De tweeënvijftigjarige Khamdo staat in een vaal geworden Save Tibet-shirt in zijn papajaplantage. ‘Onze voorouders leefden van het houden van vee, want in Tibet groeit haast niets. Daarom bestaat ons traditionele dieet bijna geheel uit vlees en melkproducten. Sommige ouderen houden nog volledig vast aan dit dieet, maar eigenlijk is het veel te zwaar voor deze warme regio. Daarom hebben de meesten van ons zich aangepast en eten we nu een mix tussen de Tibetaanse en Zuid-Indiase keuken.’

Foto: Tieme Hermans

Veranderingen in de gemeenschap

De moeder van Tashi (35) bidt ongeveer de hele dag. Als ze niets omhanden heeft reciteert ze zachtjes haar mantra’s terwijl ze gebedskraaltjes door haar vingers speelt. ‘s Ochtends vroeg gaat ze naar het klooster en draait ze aan een lange rij gebedsmolens die rondom het complex staan. Deze gebedsmolens, of khorten, zijn cilindervormige molens waar een boeddhistisch mantra of gebed op staat geschreven. Volgens Tibetaanse boeddhisten heeft het draaien aan deze gebedsmolens hetzelfde effect als het reciteren van de mantra’s. Tashi en zijn zusjes zijn echter in een totaal andere wereld opgegroeid, werken in Italië en voelen niet dezelfde verbinding als hun ouders met de Tibetaanse rituelen. ‘Mijn ouders komen uit een extreem traditionele en religieuze samenleving, maar wij kwamen al van jongs af aan in aanraking met de grote buitenwereld. Zeker toen mijn zusjes en ik aan het werk konden in Italië, veranderde er veel. Zodra ik niet meer in een gemeenschap was waarin iedereen dezelfde rituelen uitvoert, begon ik te twijfelen aan de betekenis ervan. Ik kwam erachter dat de ouderen het zelf vaak ook niet weten en dat ze blind de traditionele gebruiken volgen. Daarbij wonen er in Italië slechts zo’n honderd Tibetanen, verspreid over het hele land, wat ervoor zorgde dat we ons minder verbonden begonnen te voelen met bepaalde aspecten van onze cultuur. Nu bidden we slechts af en toe tijdens ceremonies, eten we meestal Italiaans en groeit mijn dochter op tussen twee werelden.’

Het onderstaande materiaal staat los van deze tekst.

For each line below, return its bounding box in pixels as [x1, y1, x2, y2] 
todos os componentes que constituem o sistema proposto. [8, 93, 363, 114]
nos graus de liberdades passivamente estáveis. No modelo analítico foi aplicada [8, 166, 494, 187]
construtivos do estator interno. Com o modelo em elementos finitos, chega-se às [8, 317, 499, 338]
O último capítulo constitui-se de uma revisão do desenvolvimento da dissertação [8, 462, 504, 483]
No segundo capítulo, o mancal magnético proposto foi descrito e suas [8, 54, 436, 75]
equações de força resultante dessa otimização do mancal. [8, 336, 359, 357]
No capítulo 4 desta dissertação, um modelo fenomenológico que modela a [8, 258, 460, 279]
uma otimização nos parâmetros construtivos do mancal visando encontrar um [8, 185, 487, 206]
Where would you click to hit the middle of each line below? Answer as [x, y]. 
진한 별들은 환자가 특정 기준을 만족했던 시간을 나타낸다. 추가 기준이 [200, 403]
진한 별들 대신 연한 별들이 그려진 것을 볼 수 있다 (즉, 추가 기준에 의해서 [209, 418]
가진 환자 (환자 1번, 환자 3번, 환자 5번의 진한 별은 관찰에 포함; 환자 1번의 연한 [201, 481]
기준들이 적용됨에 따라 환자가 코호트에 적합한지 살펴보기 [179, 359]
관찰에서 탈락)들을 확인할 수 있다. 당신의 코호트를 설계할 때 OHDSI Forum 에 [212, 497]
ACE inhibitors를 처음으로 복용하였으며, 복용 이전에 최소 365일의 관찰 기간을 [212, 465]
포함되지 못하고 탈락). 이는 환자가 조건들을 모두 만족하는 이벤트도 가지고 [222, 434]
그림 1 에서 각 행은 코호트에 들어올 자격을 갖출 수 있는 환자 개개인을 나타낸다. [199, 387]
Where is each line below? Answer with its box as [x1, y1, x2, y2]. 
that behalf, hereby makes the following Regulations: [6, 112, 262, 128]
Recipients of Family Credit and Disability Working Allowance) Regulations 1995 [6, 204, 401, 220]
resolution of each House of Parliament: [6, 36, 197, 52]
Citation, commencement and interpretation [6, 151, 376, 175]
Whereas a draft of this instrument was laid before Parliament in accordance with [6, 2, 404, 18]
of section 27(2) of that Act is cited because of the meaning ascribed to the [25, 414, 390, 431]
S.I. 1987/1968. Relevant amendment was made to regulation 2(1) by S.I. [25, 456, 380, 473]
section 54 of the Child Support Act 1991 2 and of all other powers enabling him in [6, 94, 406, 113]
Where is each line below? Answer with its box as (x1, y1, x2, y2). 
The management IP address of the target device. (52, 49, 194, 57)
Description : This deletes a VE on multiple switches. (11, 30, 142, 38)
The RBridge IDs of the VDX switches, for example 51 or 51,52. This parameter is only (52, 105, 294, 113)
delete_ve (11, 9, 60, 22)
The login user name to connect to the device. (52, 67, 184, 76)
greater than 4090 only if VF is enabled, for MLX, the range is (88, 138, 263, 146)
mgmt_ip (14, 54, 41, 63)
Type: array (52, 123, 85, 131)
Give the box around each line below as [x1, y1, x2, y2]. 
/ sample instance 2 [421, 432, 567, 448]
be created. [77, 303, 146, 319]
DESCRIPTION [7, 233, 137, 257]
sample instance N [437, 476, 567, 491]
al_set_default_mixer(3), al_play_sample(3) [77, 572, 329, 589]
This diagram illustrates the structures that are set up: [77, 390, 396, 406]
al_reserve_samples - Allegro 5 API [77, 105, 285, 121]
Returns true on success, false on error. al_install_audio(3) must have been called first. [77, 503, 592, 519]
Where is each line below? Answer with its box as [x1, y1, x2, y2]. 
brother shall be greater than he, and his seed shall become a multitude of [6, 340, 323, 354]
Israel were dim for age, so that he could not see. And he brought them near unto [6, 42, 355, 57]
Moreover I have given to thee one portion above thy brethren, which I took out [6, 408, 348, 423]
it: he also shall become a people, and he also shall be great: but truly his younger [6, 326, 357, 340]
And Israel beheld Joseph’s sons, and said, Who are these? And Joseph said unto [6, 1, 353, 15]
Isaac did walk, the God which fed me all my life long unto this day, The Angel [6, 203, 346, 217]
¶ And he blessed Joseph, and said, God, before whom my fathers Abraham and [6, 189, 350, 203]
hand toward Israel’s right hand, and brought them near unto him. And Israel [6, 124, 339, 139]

Vanwege de verminderde interesse in religie en traditie onder jongeren heeft de dalai lama aangegeven zich zorgen te maken over het verdwijnen van de Tibetaanse cultuur. Tegelijkertijd waarschuwt hij de oudere generatie voor blinde beoefening van de boeddhistische rituelen. Een andere zorg is de grote migratie van jongeren uit de vluchtelingenkampen en nederzettingen als Bylakuppe. Tenzin Lekshay, verbonden aan het beleidsinstituut van de Tibetaanse Regering in Ballingschap, vertelt dat de meeste van deze kampen nu bewoond worden door ouderen en dat veel scholen dreigen de deuren te moeten sluiten vanwege de verminderde toestroom aan kinderen. ‘Daarbij willen afgestudeerden liever naar de grote Indiase steden of zelfs naar het buitenland in plaats van een leven te kiezen in de gemeenschap. Er zijn simpelweg minder mogelijkheden voor hen in dorpen als Bylakuppe.’

‘Wat moet ik hier?’, vraagt de afgestudeerde econome Dechen (31) zich af. ‘Ik kies liever voor een leven buiten Bylakuppe, maar daardoor maakt mijn familie zich zorgen dat ik teveel van mijn Tibetaansheid verlies. Ik draag moderne kleding, op zaterdagavond sta ik te dansen op Bollywood-muziek en soms kan ik me beter uitdrukken in het Hindi of Engels dan in het Tibetaans.’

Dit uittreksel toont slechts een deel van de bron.